“La palabra de Dios es viva y eficaz, y más cortante que toda espada de dos filos; y penetrara hasta partir el alma y el espíritu, y las coyunturas y los tuétanos, y discierne los pensamientos y las intenciones del corazón. Y no hay cosa creada que no sea manifiesta en su presencia; antes bien todas las cosas están desnudas y abiertas a los ojos de aquel a quien tenemos que dar cuenta” (Hebreos 4:12, 13).
Lectura: Col. 3:8-13.
Todos hemos visto desfiles de modelos por la televisión. Entran las mujeres pavoneando, orgullosas de las prendas que exhiben, creyéndose elegantes. Nos escandalizamos de algunos modelitos que enseñan y nos preguntamos cómo es posible que no se den cuenta de que son feísimos, y que no las favorecen para nada. ¡No se nos ocurriría usar semejante prenda nunca, ni para limpiar la casa! Esta es la carne. Se ve bonita cuando otros tienen ojos para ver lo fea que es.
Miremos otro desfile. Entra en la iglesia una chica joven luciendo un vestido de seda de color crema con puntos de color gris y parches de una fábrica de cuados rojos y amarillos que lo desmerece. Los colores se desdicen. El vestido es chocante, pero la joven está orgullosa de su prenda. Recibe miradas de admiración de algunas espectadoras que van vestidas de la misma manera. Lucen unas prendas feísimas, pero no tienen ojos para verlo.
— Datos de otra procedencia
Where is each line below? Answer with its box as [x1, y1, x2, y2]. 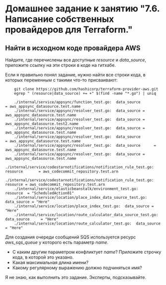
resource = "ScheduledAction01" [5, 191, 74, 196]
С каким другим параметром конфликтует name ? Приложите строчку [12, 249, 162, 255]
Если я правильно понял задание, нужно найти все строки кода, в [5, 72, 146, 77]
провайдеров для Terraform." [5, 24, 133, 35]
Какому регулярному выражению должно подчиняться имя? [12, 265, 142, 271]
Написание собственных [5, 13, 114, 25]
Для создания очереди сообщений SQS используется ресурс [5, 234, 136, 240]
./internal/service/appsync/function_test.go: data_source [14, 100, 141, 105]
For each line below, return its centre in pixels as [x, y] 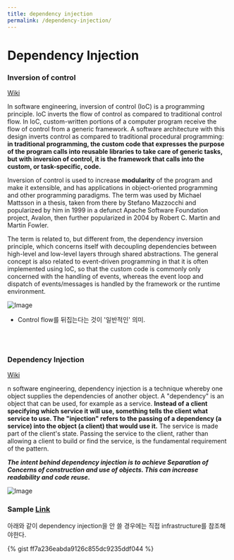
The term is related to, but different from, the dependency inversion [105, 239]
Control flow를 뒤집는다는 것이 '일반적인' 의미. [81, 319]
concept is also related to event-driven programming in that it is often [108, 261]
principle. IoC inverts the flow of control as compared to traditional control [115, 114]
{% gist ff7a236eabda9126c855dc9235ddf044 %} [81, 549]
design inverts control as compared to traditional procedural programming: [116, 136]
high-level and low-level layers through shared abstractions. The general [113, 254]
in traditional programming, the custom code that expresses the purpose [116, 144]
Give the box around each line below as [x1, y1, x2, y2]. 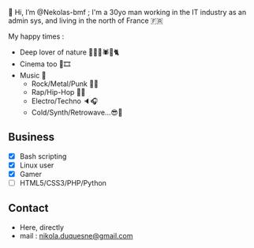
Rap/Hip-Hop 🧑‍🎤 [31, 88, 86, 96]
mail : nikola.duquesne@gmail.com [19, 231, 133, 240]
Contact [8, 201, 49, 215]
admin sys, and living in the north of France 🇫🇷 [8, 16, 163, 25]
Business [8, 130, 55, 144]
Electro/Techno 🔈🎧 [31, 96, 99, 106]
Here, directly [19, 222, 65, 232]
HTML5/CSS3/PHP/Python [19, 178, 106, 187]
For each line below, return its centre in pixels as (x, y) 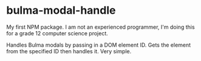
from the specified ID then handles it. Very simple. (69, 51)
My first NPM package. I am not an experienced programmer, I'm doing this (101, 27)
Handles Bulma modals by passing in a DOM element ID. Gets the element (99, 45)
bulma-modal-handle (61, 10)
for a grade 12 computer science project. (57, 33)
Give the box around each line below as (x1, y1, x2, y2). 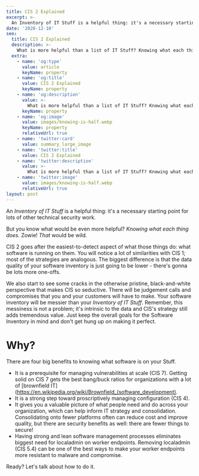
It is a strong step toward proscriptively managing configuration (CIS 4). (14, 395, 190, 402)
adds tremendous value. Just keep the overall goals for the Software (6, 311, 174, 319)
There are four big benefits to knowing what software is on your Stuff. (6, 358, 176, 365)
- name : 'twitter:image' (17, 175, 78, 181)
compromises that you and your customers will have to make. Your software (6, 292, 191, 300)
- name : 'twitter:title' (17, 147, 78, 153)
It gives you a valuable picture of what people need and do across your (14, 401, 188, 408)
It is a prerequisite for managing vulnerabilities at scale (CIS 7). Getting (14, 370, 188, 377)
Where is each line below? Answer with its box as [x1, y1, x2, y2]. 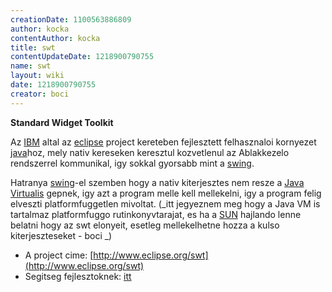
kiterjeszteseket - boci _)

La joven del vestido de seda se sienta en un banco al lado de la esposa de uno de los ancianos. Las dos mujeres se saludan cariñosamente. Aún falta para comenzar el culto. La más joven espera un cumplido, pero como no viene, le dice a la otra: “Mira qué vestido más bonito encontré en mi armario. Se me olvidó que lo tenía. Lo tengo desde hace años, pero ¿a que se ve nuevo?”. Y se sonríe. La otra le sonríe en respuesta, pero no le dice nada. “¿Te gusta?”, insiste la joven.
“¿Te has mirado en el espejo antes de salir de casa?”, pregunta la esposa del anciano. “Claro”, le contesta. “Nunca salgo sin mirarme. Tengo un espejo muy grande en la entrada de casa”. “Pues vente a mi casa”, dice la otra, “y mírate en un espejo especial que tengo. Fue herencia de mis padres. Es un espejo que tiene poderes de iluminación. Cuando quieres saber la verdad acerca de algo, miras en este espejo y te la muestra. ¿Vendrás?”. “Vale. Has levantado mi curiosidad”.
Fiel a su palabra, la joven llega a la casa de su amiga al día siguiente luciendo el mismo vestido de ayer para ver cómo se ve en este espejo misterioso. La mujer le conduce a una habitación con elegantes muebles. En el tocador hay un hermoso espejo de mano plateado. Lo coge con respeto y cariño. “Era de mi madre. Ella la heredó de mi abuela. Es de mucho valor. Siempre dice la verdad”. Se lo pasó a la joven quien se mira en su luz reveladora. ¡Al verse reflejada se le escapa una exclamación de horror! “No puedo creer cómo me veía bien. Es feo el vestido, ¡pero estoy viendo dentro de mí! Veo mis motivaciones y deseos más íntimos, y son malos todos ellos, y sucios. No sabía que era así. Siempre me había visto como buena persona. Veo egoísmo, pensamientos feos y actitudes terribles. No amo a nadie. Soy ruin”. Y con esto se rompe a llorar. “Todas mis amigas me ven muy buena. ¡Qué engañada he estado!”, dice entre sollozos. En esta condición de quebranto la mujer mayor abre un libro negro que tenía en el tocador y con mucho cariño la conduce al camino de la verdad.